TASK TO CARRY OUT
Please copy the data below exactly; none of the pictures in it belong in the copy.

SOURCE DATA
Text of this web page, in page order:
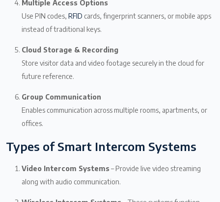
Multiple Access Options
Use PIN codes, RFID cards, fingerprint scanners, or mobile apps
instead of traditional keys.
Cloud Storage & Recording
Store visitor data and video footage securely in the cloud for
future reference.
Group Communication
Enables communication across multiple rooms, apartments, or
offices.
Types of Smart Intercom Systems
Video Intercom Systems– Provide live video streaming
along with audio communication.
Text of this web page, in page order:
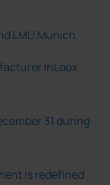
LMU Munich
InLoox
31 during
is redefined
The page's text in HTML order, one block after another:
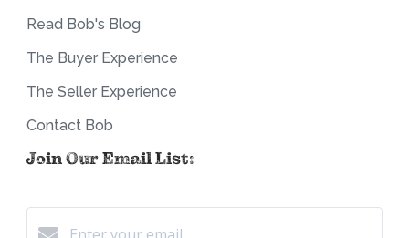
Read Bob's Blog
The Buyer Experience
The Seller Experience
Contact Bob
Join Our Email List:
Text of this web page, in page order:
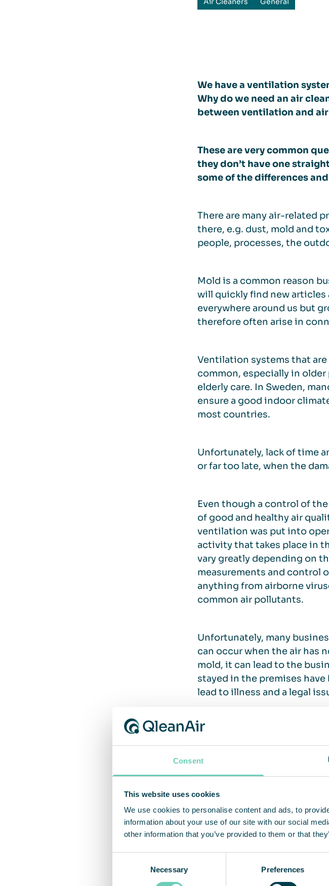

TASK RESPONSE
Text of this web page, in page order:
Multiple Access Options
Use PIN codes, RFID cards, fingerprint scanners, or mobile apps
instead of traditional keys.
Cloud Storage & Recording
Store visitor data and video footage securely in the cloud for
future reference.
Group Communication
Enables communication across multiple rooms, apartments, or
offices.
Types of Smart Intercom Systems
Video Intercom Systems– Provide live video streaming
along with audio communication.
Text of this web page, in page order:
LMU Munich
InLoox
31 during
is redefined
The page's text in HTML order, one block after another:
Read Bob's Blog
The Buyer Experience
The Seller Experience
Contact Bob
Join Our Email List:
Text of this web page, in page order:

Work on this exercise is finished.